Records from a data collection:
·····
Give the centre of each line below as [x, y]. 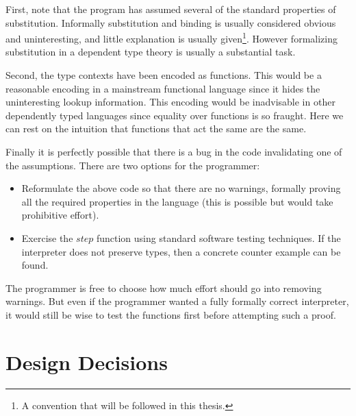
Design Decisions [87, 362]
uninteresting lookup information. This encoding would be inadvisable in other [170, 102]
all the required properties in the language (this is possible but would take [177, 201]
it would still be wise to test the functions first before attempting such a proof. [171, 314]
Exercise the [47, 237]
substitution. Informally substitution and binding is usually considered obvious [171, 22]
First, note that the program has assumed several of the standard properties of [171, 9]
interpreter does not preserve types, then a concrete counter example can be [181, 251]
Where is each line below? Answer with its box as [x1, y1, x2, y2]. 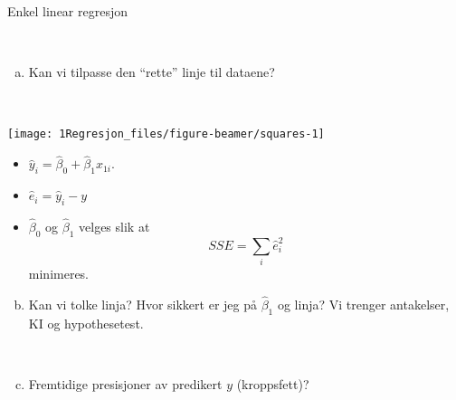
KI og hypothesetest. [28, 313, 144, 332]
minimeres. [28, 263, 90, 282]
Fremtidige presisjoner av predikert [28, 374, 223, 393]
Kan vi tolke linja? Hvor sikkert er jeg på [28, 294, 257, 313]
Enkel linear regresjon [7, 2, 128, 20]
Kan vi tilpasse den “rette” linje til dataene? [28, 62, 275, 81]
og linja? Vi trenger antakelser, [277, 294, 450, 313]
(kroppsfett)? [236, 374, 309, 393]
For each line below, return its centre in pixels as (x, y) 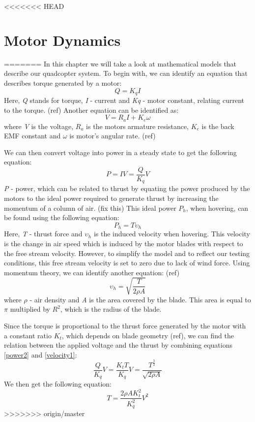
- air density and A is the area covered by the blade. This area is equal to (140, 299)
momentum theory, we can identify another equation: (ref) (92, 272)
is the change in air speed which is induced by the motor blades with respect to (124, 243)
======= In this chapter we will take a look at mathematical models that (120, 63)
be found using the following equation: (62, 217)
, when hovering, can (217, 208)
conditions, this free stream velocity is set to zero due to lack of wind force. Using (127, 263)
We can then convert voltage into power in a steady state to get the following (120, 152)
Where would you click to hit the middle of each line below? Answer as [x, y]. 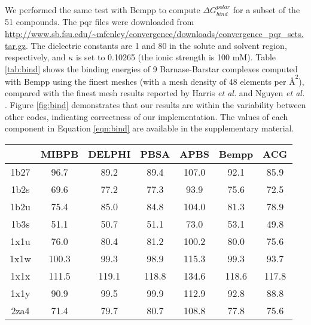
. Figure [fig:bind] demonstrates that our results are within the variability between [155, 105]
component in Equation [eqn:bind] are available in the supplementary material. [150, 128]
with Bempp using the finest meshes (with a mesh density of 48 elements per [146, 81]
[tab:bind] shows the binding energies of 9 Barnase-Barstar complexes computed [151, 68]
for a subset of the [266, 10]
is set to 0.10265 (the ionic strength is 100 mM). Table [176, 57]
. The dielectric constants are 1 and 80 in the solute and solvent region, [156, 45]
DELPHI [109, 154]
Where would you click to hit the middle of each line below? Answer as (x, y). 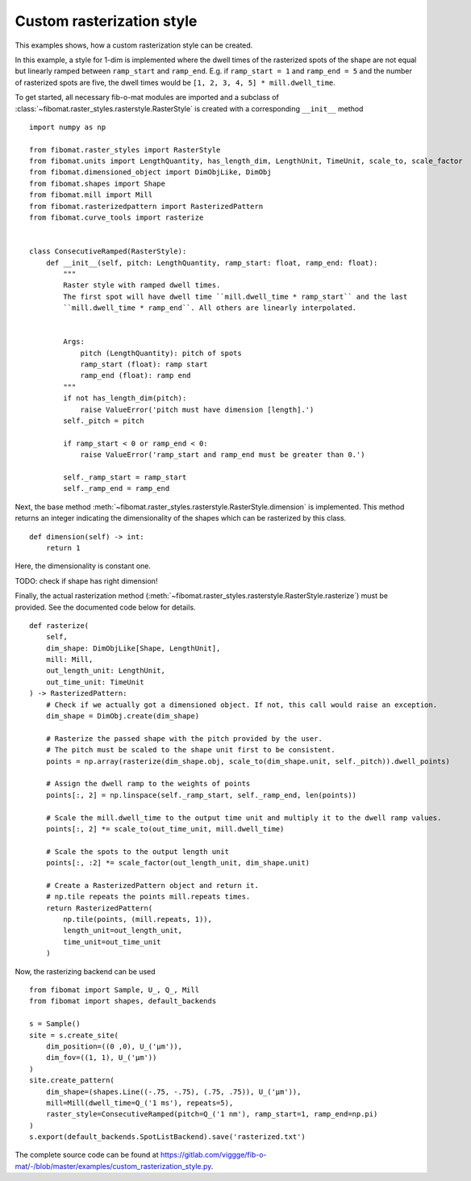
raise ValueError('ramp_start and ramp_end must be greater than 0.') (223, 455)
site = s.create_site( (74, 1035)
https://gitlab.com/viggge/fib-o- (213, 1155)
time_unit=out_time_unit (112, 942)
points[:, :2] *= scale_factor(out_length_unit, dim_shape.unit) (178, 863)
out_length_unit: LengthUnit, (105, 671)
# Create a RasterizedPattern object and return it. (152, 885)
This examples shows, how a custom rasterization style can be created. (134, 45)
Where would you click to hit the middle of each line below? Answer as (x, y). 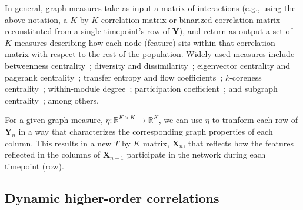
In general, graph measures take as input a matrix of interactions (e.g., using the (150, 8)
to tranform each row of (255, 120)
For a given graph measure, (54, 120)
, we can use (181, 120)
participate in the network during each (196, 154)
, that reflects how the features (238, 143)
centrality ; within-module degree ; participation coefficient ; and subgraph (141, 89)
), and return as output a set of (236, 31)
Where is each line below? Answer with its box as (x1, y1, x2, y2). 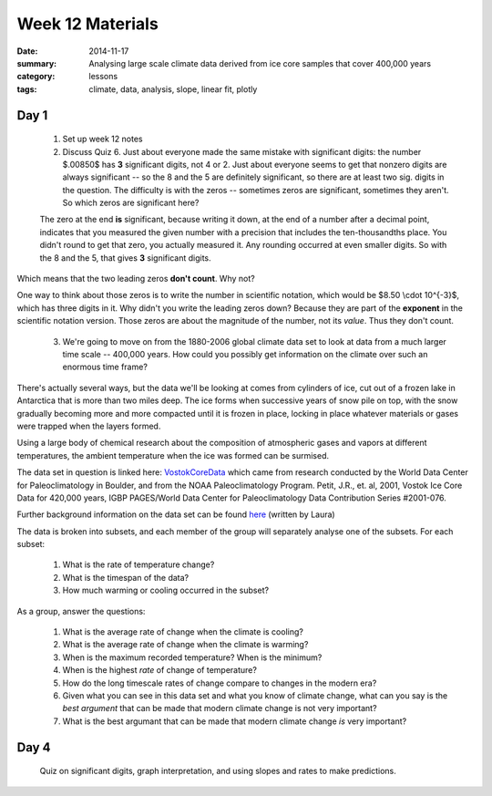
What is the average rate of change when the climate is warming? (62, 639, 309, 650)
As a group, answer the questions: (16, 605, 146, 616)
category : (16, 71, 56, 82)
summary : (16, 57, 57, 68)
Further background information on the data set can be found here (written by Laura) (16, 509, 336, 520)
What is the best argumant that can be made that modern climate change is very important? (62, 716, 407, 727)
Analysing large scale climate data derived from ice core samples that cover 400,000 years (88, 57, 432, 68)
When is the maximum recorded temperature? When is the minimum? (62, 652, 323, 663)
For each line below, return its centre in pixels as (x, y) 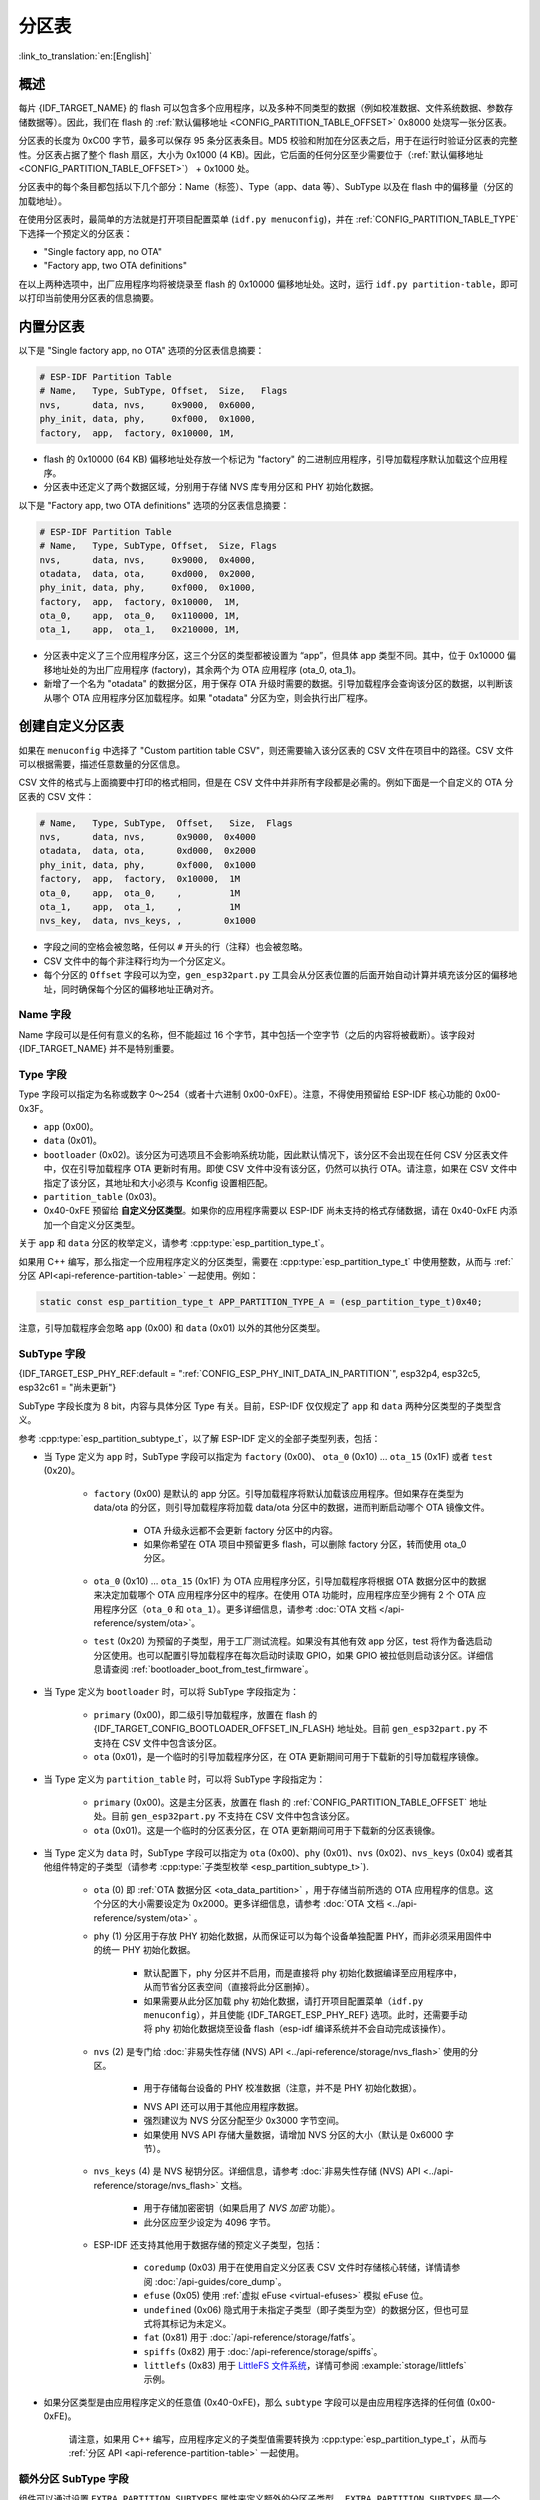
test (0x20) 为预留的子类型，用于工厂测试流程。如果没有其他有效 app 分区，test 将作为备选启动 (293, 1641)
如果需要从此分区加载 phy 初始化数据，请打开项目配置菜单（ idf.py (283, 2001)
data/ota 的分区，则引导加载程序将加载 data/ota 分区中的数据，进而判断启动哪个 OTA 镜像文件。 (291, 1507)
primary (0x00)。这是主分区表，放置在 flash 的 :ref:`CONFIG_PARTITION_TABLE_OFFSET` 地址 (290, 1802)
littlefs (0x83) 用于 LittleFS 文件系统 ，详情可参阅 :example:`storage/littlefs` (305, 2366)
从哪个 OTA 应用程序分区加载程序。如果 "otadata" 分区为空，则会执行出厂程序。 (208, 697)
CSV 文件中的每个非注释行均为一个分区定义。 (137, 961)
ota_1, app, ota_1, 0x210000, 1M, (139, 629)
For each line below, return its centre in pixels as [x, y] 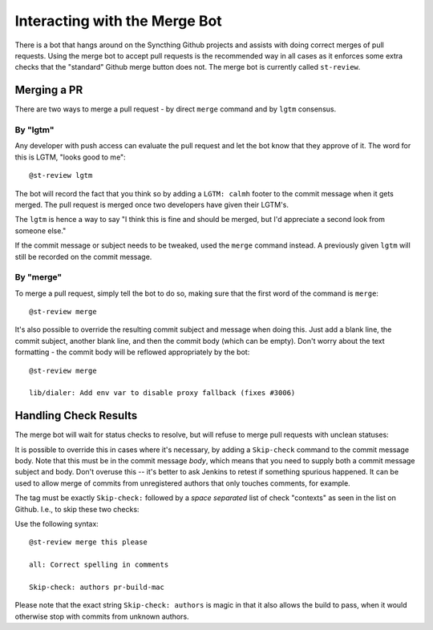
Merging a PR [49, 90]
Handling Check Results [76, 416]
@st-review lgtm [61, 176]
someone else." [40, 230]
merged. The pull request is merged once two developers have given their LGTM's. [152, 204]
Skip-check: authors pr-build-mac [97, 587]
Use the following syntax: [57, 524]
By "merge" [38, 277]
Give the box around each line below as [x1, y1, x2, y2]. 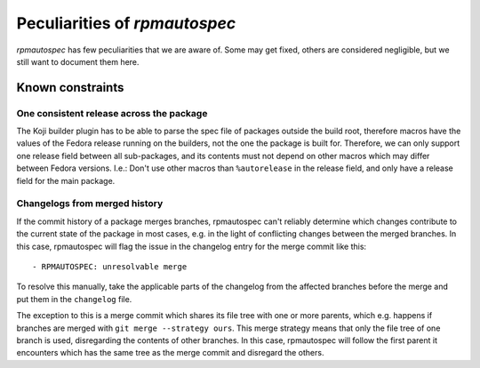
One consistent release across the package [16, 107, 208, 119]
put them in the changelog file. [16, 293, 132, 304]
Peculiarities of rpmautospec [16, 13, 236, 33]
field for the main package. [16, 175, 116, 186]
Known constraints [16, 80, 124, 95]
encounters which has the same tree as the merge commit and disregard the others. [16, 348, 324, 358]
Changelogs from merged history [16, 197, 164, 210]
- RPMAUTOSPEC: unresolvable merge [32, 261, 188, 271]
·····
--- Instructions to follow ---
When pictures appear among the entries, skip them and copy all remaining text precisely.

--- Problem solution ---
Give the centre of each line below as [x, y]. 
Design Decisions [87, 362]
uninteresting lookup information. This encoding would be inadvisable in other [170, 102]
all the required properties in the language (this is possible but would take [177, 201]
it would still be wise to test the functions first before attempting such a proof. [171, 314]
Exercise the [47, 237]
substitution. Informally substitution and binding is usually considered obvious [171, 22]
First, note that the program has assumed several of the standard properties of [171, 9]
interpreter does not preserve types, then a concrete counter example can be [181, 251]
Where is each line below? Answer with its box as [x1, y1, x2, y2]. 
KI og hypothesetest. [28, 313, 144, 332]
minimeres. [28, 263, 90, 282]
Fremtidige presisjoner av predikert [28, 374, 223, 393]
Kan vi tolke linja? Hvor sikkert er jeg på [28, 294, 257, 313]
Enkel linear regresjon [7, 2, 128, 20]
Kan vi tilpasse den “rette” linje til dataene? [28, 62, 275, 81]
og linja? Vi trenger antakelser, [277, 294, 450, 313]
(kroppsfett)? [236, 374, 309, 393]
For each line below, return its centre in pixels as (x, y) 
- air density and A is the area covered by the blade. This area is equal to (140, 299)
momentum theory, we can identify another equation: (ref) (92, 272)
is the change in air speed which is induced by the motor blades with respect to (124, 243)
======= In this chapter we will take a look at mathematical models that (120, 63)
be found using the following equation: (62, 217)
, when hovering, can (217, 208)
conditions, this free stream velocity is set to zero due to lack of wind force. Using (127, 263)
We can then convert voltage into power in a steady state to get the following (120, 152)
Where would you click to hit the middle of each line below? Answer as [x, y]. 
. Figure [fig:bind] demonstrates that our results are within the variability between [155, 105]
component in Equation [eqn:bind] are available in the supplementary material. [150, 128]
with Bempp using the finest meshes (with a mesh density of 48 elements per [146, 81]
[tab:bind] shows the binding energies of 9 Barnase-Barstar complexes computed [151, 68]
for a subset of the [266, 10]
is set to 0.10265 (the ionic strength is 100 mM). Table [176, 57]
. The dielectric constants are 1 and 80 in the solute and solvent region, [156, 45]
DELPHI [109, 154]
Where would you click to hit the middle of each line below? Answer as (x, y). 
raise ValueError('ramp_start and ramp_end must be greater than 0.') (223, 455)
site = s.create_site( (74, 1035)
https://gitlab.com/viggge/fib-o- (213, 1155)
time_unit=out_time_unit (112, 942)
points[:, :2] *= scale_factor(out_length_unit, dim_shape.unit) (178, 863)
out_length_unit: LengthUnit, (105, 671)
# Create a RasterizedPattern object and return it. (152, 885)
This examples shows, how a custom rasterization style can be created. (134, 45)
Where would you click to hit the middle of each line below? Answer as (x, y). 
In general, graph measures take as input a matrix of interactions (e.g., using the (150, 8)
to tranform each row of (255, 120)
For a given graph measure, (54, 120)
, we can use (181, 120)
participate in the network during each (196, 154)
, that reflects how the features (238, 143)
centrality ; within-module degree ; participation coefficient ; and subgraph (141, 89)
), and return as output a set of (236, 31)
Where is each line below? Answer with its box as (x1, y1, x2, y2). 
What is the average rate of change when the climate is warming? (62, 639, 309, 650)
As a group, answer the questions: (16, 605, 146, 616)
category : (16, 71, 56, 82)
summary : (16, 57, 57, 68)
Further background information on the data set can be found here (written by Laura) (16, 509, 336, 520)
What is the best argumant that can be made that modern climate change is very important? (62, 716, 407, 727)
Analysing large scale climate data derived from ice core samples that cover 400,000 years (88, 57, 432, 68)
When is the maximum recorded temperature? When is the minimum? (62, 652, 323, 663)
For each line below, return its centre in pixels as (x, y) 
test (0x20) 为预留的子类型，用于工厂测试流程。如果没有其他有效 app 分区，test 将作为备选启动 (293, 1641)
如果需要从此分区加载 phy 初始化数据，请打开项目配置菜单（ idf.py (283, 2001)
data/ota 的分区，则引导加载程序将加载 data/ota 分区中的数据，进而判断启动哪个 OTA 镜像文件。 (291, 1507)
primary (0x00)。这是主分区表，放置在 flash 的 :ref:`CONFIG_PARTITION_TABLE_OFFSET` 地址 (290, 1802)
littlefs (0x83) 用于 LittleFS 文件系统 ，详情可参阅 :example:`storage/littlefs` (305, 2366)
从哪个 OTA 应用程序分区加载程序。如果 "otadata" 分区为空，则会执行出厂程序。 (208, 697)
CSV 文件中的每个非注释行均为一个分区定义。 (137, 961)
ota_1, app, ota_1, 0x210000, 1M, (139, 629)
For each line below, return its centre in pixels as [x, y] 
Merging a PR [49, 90]
Handling Check Results [76, 416]
@st-review lgtm [61, 176]
someone else." [40, 230]
merged. The pull request is merged once two developers have given their LGTM's. [152, 204]
Skip-check: authors pr-build-mac [97, 587]
Use the following syntax: [57, 524]
By "merge" [38, 277]
Give the box around each line below as [x1, y1, x2, y2]. 
One consistent release across the package [16, 107, 208, 119]
put them in the changelog file. [16, 293, 132, 304]
Peculiarities of rpmautospec [16, 13, 236, 33]
field for the main package. [16, 175, 116, 186]
Known constraints [16, 80, 124, 95]
encounters which has the same tree as the merge commit and disregard the others. [16, 348, 324, 358]
Changelogs from merged history [16, 197, 164, 210]
- RPMAUTOSPEC: unresolvable merge [32, 261, 188, 271]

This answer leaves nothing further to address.